Forness Stadium
- Owner: St. Bonaventure University
- Capacity: 12,000

Construction
- Built: 1946
- Opened: 1946
- Demolished: 1959

= Forness Stadium =

Former stadium in Saint Bonaventure, New York

Forness Stadium was a stadium in Saint Bonaventure, New York. It opened in 1946 and was home to the St. Bonaventure University football team from 1946 to 1951.

The stadium was built in 1946 on New York State Route 17 (now Route 417) at the campus entrance west of Olean in a period of 77 days, largely built from stands transplanted to Olean from the Canisius Golden Griffins' football stadium after Canisius took up residence at Civic Stadium, where Saint Bonaventure had hoped to play marquee matchups if the football program's post-World War II revival was a success. It seated 12,000 persons and was named for former Olean mayor Fred Forness, who campaigned for the stadium. The construction of the stadium helped persuade Notre Dame football coach Hugh Devore to become St. Bonaventure's football coach starting with the 1946 season.

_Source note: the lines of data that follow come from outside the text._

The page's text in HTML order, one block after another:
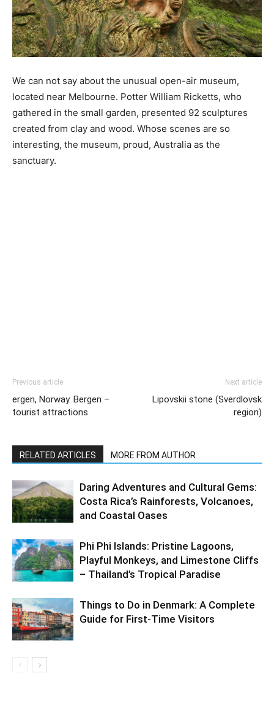
We can not say about the unusual open-air museum,
located near Melbourne. Potter William Ricketts, who
gathered in the small garden, presented 92 sculptures
created from clay and wood. Whose scenes are so
interesting, the museum, proud, Australia as the
sanctuary.
Previous article
ergen, Norway. Bergen –
tourist attractions
Next article
Lipovskii stone (Sverdlovsk
region)
RELATED ARTICLES MORE FROM AUTHOR
Daring Adventures and Cultural Gems:
Costa Rica’s Rainforests, Volcanoes,
and Coastal Oases
Phi Phi Islands: Pristine Lagoons,
Playful Monkeys, and Limestone Cliffs
– Thailand’s Tropical Paradise
Things to Do in Denmark: A Complete
Guide for First-Time Visitors

The stadium was dedicated on September 28, 1946, during a game against Youngstown. Youngstown won the game by a 20–14 score.

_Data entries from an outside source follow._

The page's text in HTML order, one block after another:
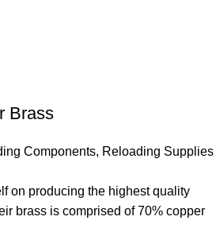
Brass
Components, Reloading Supplies
on producing the highest quality
brass is comprised of 70% copper
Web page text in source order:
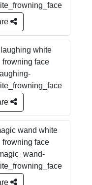
laughing white
frowning face
wand white
frowning face
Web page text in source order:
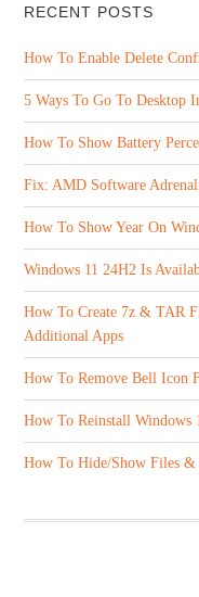
RECENT POSTS
How To Enable Delete
5 Ways To Go To Desktop
How To Show Battery
Fix: AMD Software
How To Show Year On
Windows 11 24H2 Is
How To Create 7z & TAR
Additional Apps
How To Remove Bell Icon
How To Reinstall Windows
How To Hide/Show Files &
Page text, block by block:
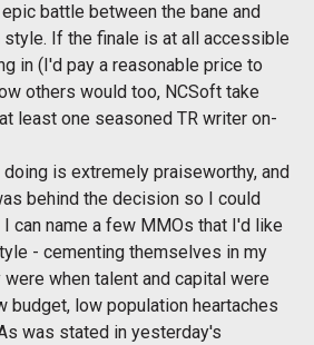
battle between the bane and
style. If the finale is at all accessible
in (I'd pay a reasonable price to
others would too, NCSoft take
least one seasoned TR writer on-
doing is extremely praiseworthy, and
behind the decision so I could
I can name a few MMOs that I'd like
- cementing themselves in my
when talent and capital were
budget, low population heartaches
was stated in yesterday's

The final game in the stadium was also played against , on November 3, 1951. St. Bonaventure won the final game by a 39–6 score. In February 1952, St. Bonaventure announced that it was suspending competition in intercollegiate football.

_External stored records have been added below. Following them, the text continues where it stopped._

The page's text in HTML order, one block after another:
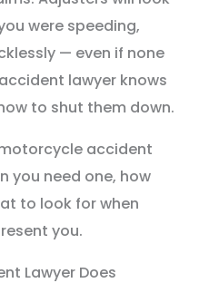
were speeding,
— even if none
lawyer knows
to shut them down.
accident
you need one, how
to look for when
you.
Lawyer Does
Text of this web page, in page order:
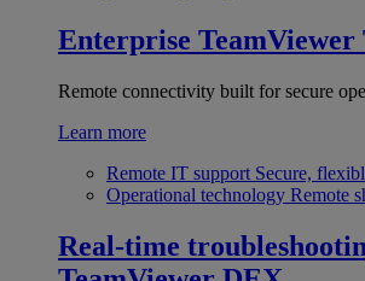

The stadium remained vacant for several years after the football program was suspended. The Pittsburgh Steelers used Forness for training camp for a period in the early 1950s. One sports writer described the stadium during this period as "lying there ever since, unburied, like Ebbetts Field, or Leadville or the old Slave Market in St. Augustine." In 1959 and 1960, the school dismantled the stadium in 1959. Portions of the bleachers went to Allegheny High School and Mount Morris. Other portions were sold at auction. Among the proposals to replace it was a new basketball arena, which eventually became the Reilly Center.